In our first project for the online Data Science program, we were asked to predict home values based on 21 features from a dataset provided to us. Armed with my initial skills learned in the first module, I anxiously downloaded the dataset. I began exploring the data – I noticed that some of the data was categorized as objects, some integers, some floats… All features ended up being numeric! Sweet. This will be easy to analyze. Until I realized not all numbers are created equal.
Numbers can mean different things: a 1 or a 0 can represent ‘True’ or ‘False’. The number ‘4’ can represent a value, a geographic point, size, or a score. When you read: 85018 it can represent a value of eighty-five thousand, eighteen or a zip code – a label that represents a geographic area. When this is the case, numbers don’t carry a value. Don’t worry! They can still be used, as can other types of data that are not numeric. They are considered categorical. Categorical data is that which values are assigned to a finite set of features – like in the case of zipcodes.

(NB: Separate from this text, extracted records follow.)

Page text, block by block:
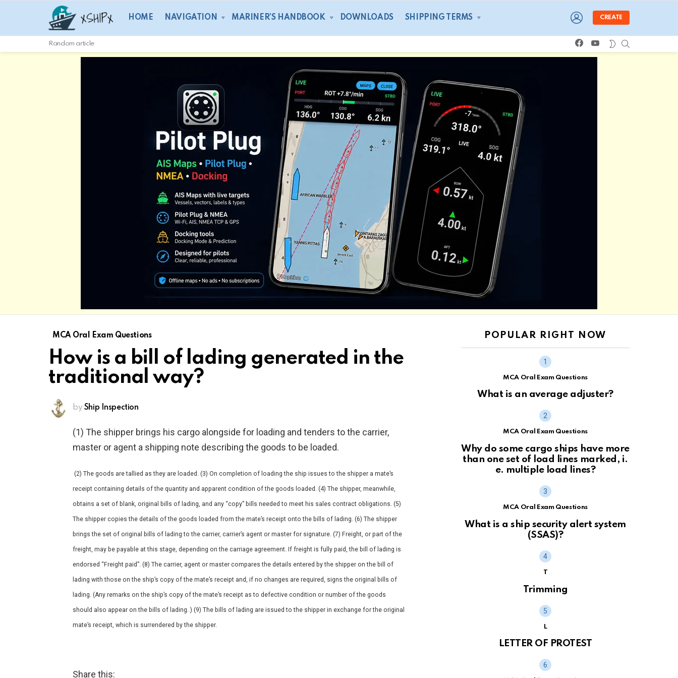
HOME NAVIGATION MARINER’S HANDBOOK DOWNLOADS SHIPPING TERMS
LOGIN
CREATE
Random article
facebookyoutube SWITCH
SKIN
MCA Oral Exam Questions
How is a bill of lading generated in the
traditional way?
by Ship Inspection
(1) The shipper brings his cargo alongside for loading and tenders to the carrier,
master or agent a shipping note describing the goods to be loaded.
(2) The goods are tallied as they are loaded. (3) On completion of loading the ship issues to the shipper a mate’s
receipt containing details of the quantity and apparent condition of the goods loaded. (4) The shipper, meanwhile,
obtains a set of blank, original bills of lading, and any “copy” bills needed to meet his sales contract obligations. (5)
The shipper copies the details of the goods loaded from the mate’s receipt onto the bills of lading. (6) The shipper
brings the set of original bills of lading to the carrier, carrier’s agent or master for signature. (7) Freight, or part of the
freight, may be payable at this stage, depending on the carriage agreement. If freight is fully paid, the bill of lading is
endorsed “Freight paid”. (8) The carrier, agent or master compares the details entered by the shipper on the bill of
lading with those on the ship’s copy of the mate’s receipt and, if no changes are required, signs the original bills of
lading. (Any remarks on the ship’s copy of the mate’s receipt as to defective condition or number of the goods
should also appear on the bills of lading. ) (9) The bills of lading are issued to the shipper in exchange for the original
mate’s receipt, which is surrendered by the shipper.
Share this:
POPULAR RIGHT NOW
MCA Oral Exam Questions
What is an average adjuster?
MCA Oral Exam Questions
Why do some cargo ships have more
than one set of load lines marked, i.
e. multiple load lines?
MCA Oral Exam Questions
What is a ship security alert system
(SSAS)?
T
Trimming
L
LETTER OF PROTEST

Yes… back to zipcodes. In this project, I was stuck on this one. It was numeric and ordinal… I thought since there’s a hierarchy to it had some sort of value. However: 85018 + 85019 does not yield something that is predictive … or is it? Is there even a zipcode 170037? Answer: Yes… but do two Arizona zip codes added together really equal Beijing? Another post I guess… But, this was when it made sense to me. The number assigned to a geographic area represents a category – it’s a label. How this category relates to other variables is how we could use it in a predictive way rather than the value it represents. This happens after we label encode it – or assign it a numeric value that can be used as a relative value.

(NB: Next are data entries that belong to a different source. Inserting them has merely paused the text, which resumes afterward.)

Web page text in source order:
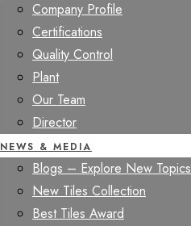
Company Profile
Certifications
Quality Control
Plant
Our Team
Director
NEWS & MEDIA
Blogs – Explore New Topics
New Tiles Collection
Best Tiles Award
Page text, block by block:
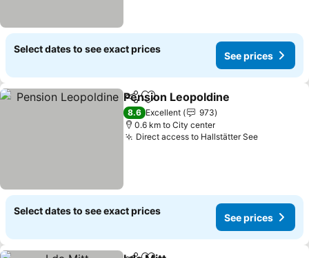
Select dates to see exact prices
See prices
ShareAdd to favorites
Pension Leopoldine
8.6 Excellent
973
0.6 km to City center
Direct access to Hallstätter See
Select dates to see exact prices
See prices
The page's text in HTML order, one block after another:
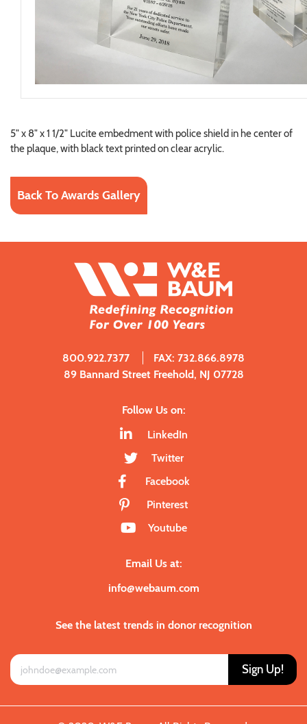
5" x 8" x 1 1/2" Lucite embedment with police shield in he center of
the plaque, with black text printed on clear acrylic.
Back To Awards Gallery
800.922.7377
FAX: 732.866.8978
89 Bannard Street Freehold, NJ 07728
Follow Us on:
LinkedIn
Twitter
Facebook
Pinterest
Youtube
Email Us at:
info@webaum.com
See the latest trends in donor recognition
Sign Up!

There are different ways one can go about label-encoding for predictive modeling.
One way is to pass .cat.codes through your feature that assigns a numeric value to your numeric, text or even photographic category:
feature
0 feat2
1 feat1
2 feat1
3 feat0
4 feat2
5 feat1
6 feat1
dtype: category
feature.cat.codes
OUTPUT:
0 2
1 1
2 1
3 0
4 2
5 1
6 1
7 0
8 0
9 2
dtype: int8
See? It’s now an integer that relates back to the feature.
Another way is to use the scikitlearn’s LabelEncoder:
First import, then encatonate, then call fit_transform to feature you’re encoding.
It looks like this:
from sklearn.preprocessing import LabelEncoder
encode = LabelEncoder()
feature_encoded = encode.fit_transform(cat_feature)
feature_encoded
array([2, 1, 1, 0, 2, 1, 1, 0, 0, 2])
Or you can do this another way, by getting “dummy variables” from pandas:
pd.get_dummies(cat_Val)
Val1 Val2 Val3
0 0 0 1
1 0 1 0
2 0 1 0
3 1 0 0
4 0 0 1
5 0 1 0
6 0 1 0
7 1 0 0
8 1 0 0
9 0 0 1
The advantage of using dummies is that, whatever algorithm you’ll be using, your numerical values cannot be misinterpreted as being continuous. Going forward, it’s important to know that for linear regression (and most other algorithms in scikit-learn), one-hot encoding is required when adding categorical variables in a regression model.

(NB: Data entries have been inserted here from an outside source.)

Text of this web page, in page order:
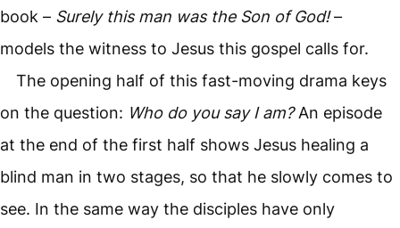
book – Surely this man was the Son of God!–
models the witness to Jesus this gospel calls for.
The opening half of this fast-moving drama keys
on the question: Who do you say I am?An episode
at the end of the first half shows Jesus healing a
blind man in two stages, so that he slowly comes to
see. In the same way the disciples have only

One thing to keep in mind when using dummies: it interferes with multicollinearity and something called “the dummy trap”. This idea at first perplexed me – but basically you can predict any single origin dummy variable using the implied information from the others. All categories that are being compared to each other are assigned a zero or a one sequentially. By having all variables compared to each other will add more values than makes sense to interpret. Fortunately, these issues can be avoided by simply dropping one of the dummy variables. You can do this by subsetting the dataframe manually or, more conveniently, by passing drop_first=True to get_dummies():
Once you have this down… keep going.
Clean the data. Ask questions. Use the data to build a model, make observations, predictions and suggestions based on your findings. Then use visualizations to communicate what you’ve discovered.